Task requirements =>
Leaving the images aside, print every record in the material exactly.

The data =>

=== Begin Enclosure ===

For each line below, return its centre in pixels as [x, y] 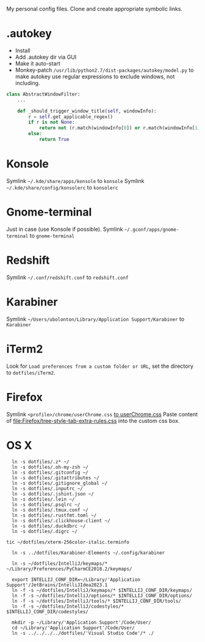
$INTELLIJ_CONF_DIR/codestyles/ [47, 611]
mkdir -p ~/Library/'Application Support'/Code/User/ [81, 622]
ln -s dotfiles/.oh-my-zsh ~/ [50, 467]
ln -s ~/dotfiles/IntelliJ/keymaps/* [60, 563]
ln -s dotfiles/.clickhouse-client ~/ [61, 521]
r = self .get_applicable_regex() [71, 117]
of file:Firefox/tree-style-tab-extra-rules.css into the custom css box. [93, 420]
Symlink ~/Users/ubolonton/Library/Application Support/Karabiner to [95, 319]

=== End Enclosure ===

Solution below =>
For each line below, return its centre in pixels as [x, y] 
$INTELLIJ_CONF_DIR/codestyles/ [47, 611]
mkdir -p ~/Library/'Application Support'/Code/User/ [81, 622]
ln -s dotfiles/.oh-my-zsh ~/ [50, 467]
ln -s ~/dotfiles/IntelliJ/keymaps/* [60, 563]
ln -s dotfiles/.clickhouse-client ~/ [61, 521]
r = self .get_applicable_regex() [71, 117]
of file:Firefox/tree-style-tab-extra-rules.css into the custom css box. [93, 420]
Symlink ~/Users/ubolonton/Library/Application Support/Karabiner to [95, 319]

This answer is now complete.